I ask it to be critical and analytical but it feels like it eventually feels bad and starts toning it down after ~15 turns
Not quite in a sycophantic way, it just softens the tone

gusty sphinx
#

who could ever stay mad at you

regal shuttle
# rustic island Lol, this model is a softie

It really is; have noticed exactly the same, not just in chat-bot mode but also creative-writing/roleplay. Not sycophantic, but has a real tendency not to play hardball. It can of course be forced to with prompting, but where choice exists it leans to the softer approach every time in my testing compared to e.g. GLM 4.6 (GLM 5 also a softie), or to Gemma.

dusty birch
#

theres some interesting vision/multimodal tokens in the tokenizer of v4 pro and flash
also some box, polygon, point and ref grounding-like tokens

these tokens dont seem to be present in 3.2 tokenizer, nor OCR 2 nor Janus

#

these tokens when given randomly seem to trick the vision model from the website to hallucinate random stuff

left grotto
#

deepseek v4 pro through openrouter (deepseek provider) repeats my system prompt to me in every response
is this a deepseek bug? or an openrouter bug

exotic elk
#

How does D4 compare to Sonnet 4.6?

broken lintel
#

just because I'm curious will you get banned from deepseek as a provider through openrouter for any china related info that comes through as prompts?

#

I'm planning on having it go through some state legislature bills and some of them mention the PRC/Taiwan and I'm uncertain if I need to be filtering that out to other models

simple mauve
eternal thorn
#

Kinda a beginner question but is there a way to get it to generate long reports on a topic like you can do with Gemini and claude natively or do I need to make a custom agent for that

supple sigil
# exotic elk How does D4 compare to Sonnet 4.6?

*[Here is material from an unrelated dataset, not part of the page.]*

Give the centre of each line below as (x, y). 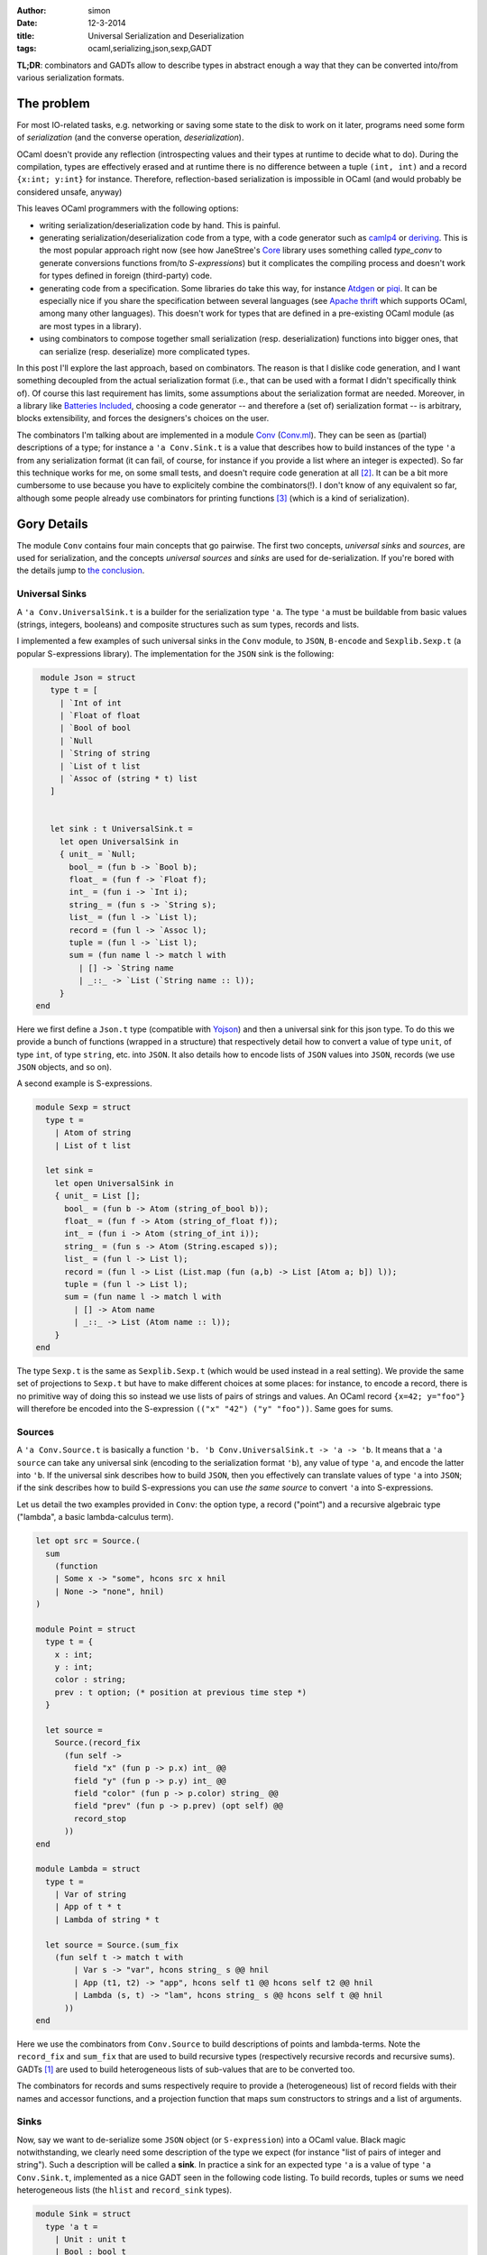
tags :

every time a new oss model comes out you hear that it’s a “sonnet replacement” or “opus replacement”. those statements are usually complete bullshit. v4 pro, to me, actually is a sonnet replacement - borderline opus replacement. it is incredible at agentic tasks, reasoning, coding, etc. over the past 4ish days ive done ~50m tokens (only cost me like $2 lol) in agentic coding and deepseek genuinely is nearly flawless.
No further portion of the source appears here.